■ **Instructions to follow**
From the records below, extract only the lines running from the line with "Java Calculator (8, 5, 116, 23)" to the line with "Please note that", both lines included, reproducing them exactly.
=======
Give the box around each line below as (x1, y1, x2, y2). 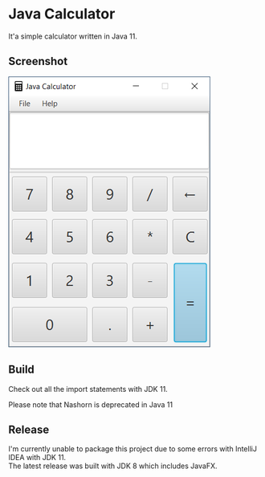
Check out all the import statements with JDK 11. (8, 384, 169, 393)
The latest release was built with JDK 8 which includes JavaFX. (8, 461, 218, 471)
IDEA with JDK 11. (8, 453, 67, 463)
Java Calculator (8, 5, 116, 23)
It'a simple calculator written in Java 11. (8, 31, 138, 41)
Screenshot (8, 55, 68, 68)
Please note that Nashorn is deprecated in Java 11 (8, 399, 173, 410)
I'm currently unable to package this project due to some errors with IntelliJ (8, 444, 257, 454)
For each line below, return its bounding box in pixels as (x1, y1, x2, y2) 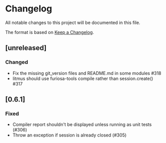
=======
■ **Response area**
Java Calculator (8, 5, 116, 23)
It'a simple calculator written in Java 11. (8, 31, 138, 41)
Screenshot (8, 55, 68, 68)
Please note that Nashorn is deprecated in Java 11 (8, 399, 173, 410)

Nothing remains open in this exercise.